::: Data for this task :::

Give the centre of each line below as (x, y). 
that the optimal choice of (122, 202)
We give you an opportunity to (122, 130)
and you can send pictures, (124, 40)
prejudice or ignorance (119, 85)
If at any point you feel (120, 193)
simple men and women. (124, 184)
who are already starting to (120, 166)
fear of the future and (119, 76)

:::
::: Data for this task :::

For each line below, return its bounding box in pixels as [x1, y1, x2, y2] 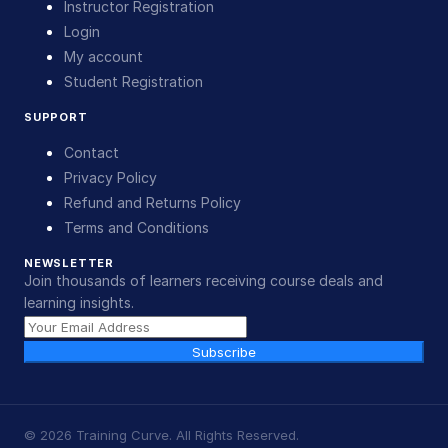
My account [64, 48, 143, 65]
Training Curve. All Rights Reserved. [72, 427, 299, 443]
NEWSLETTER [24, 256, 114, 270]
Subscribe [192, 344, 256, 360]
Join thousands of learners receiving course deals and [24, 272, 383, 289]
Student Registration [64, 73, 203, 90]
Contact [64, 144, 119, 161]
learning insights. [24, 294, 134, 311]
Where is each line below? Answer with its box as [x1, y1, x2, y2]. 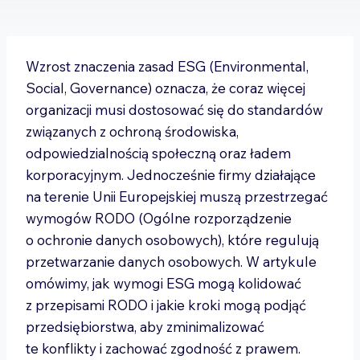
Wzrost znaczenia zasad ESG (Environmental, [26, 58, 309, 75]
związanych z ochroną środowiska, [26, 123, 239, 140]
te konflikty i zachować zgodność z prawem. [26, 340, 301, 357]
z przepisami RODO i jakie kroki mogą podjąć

:::
::: Data for this task :::

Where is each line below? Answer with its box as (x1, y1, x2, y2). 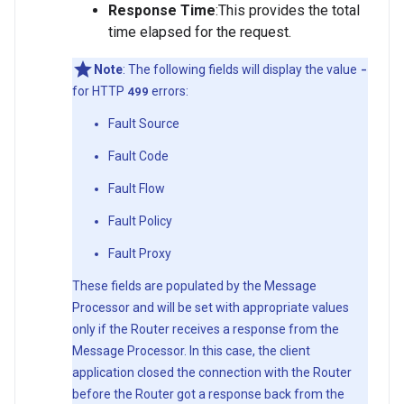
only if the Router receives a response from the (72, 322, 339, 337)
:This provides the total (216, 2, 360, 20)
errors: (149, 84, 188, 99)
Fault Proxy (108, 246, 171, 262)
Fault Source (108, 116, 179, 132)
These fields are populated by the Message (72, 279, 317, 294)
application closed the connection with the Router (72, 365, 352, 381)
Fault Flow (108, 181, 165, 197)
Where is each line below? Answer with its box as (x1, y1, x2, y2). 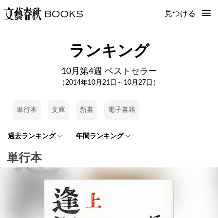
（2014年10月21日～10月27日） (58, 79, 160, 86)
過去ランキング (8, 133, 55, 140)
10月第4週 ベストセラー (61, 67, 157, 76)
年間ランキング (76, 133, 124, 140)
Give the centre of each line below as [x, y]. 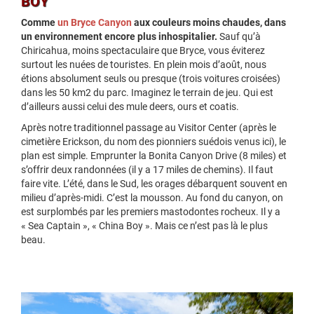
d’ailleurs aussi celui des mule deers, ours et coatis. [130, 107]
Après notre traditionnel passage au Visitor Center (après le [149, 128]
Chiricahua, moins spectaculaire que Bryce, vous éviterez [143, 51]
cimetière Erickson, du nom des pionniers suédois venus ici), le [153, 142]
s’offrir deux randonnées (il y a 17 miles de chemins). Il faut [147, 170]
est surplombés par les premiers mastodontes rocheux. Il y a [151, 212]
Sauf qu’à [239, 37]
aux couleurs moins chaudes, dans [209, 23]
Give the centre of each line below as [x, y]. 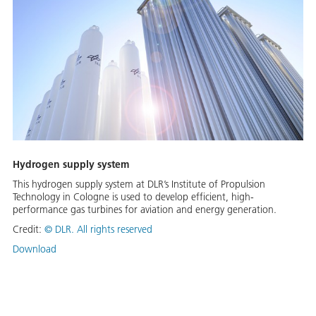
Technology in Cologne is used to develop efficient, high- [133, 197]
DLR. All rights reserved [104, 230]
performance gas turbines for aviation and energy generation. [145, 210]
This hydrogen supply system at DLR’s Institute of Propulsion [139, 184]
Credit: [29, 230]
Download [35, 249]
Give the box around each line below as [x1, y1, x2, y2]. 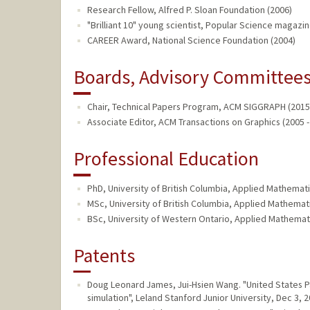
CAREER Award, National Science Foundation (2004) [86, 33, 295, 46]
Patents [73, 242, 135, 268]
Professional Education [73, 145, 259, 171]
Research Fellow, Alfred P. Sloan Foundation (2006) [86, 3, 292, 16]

:::

When a line above contains the string "Foundation", copy that line.

CAREER Award, National Science Foundation (2004) [86, 33, 295, 46]
Research Fellow, Alfred P. Sloan Foundation (2006) [86, 3, 292, 16]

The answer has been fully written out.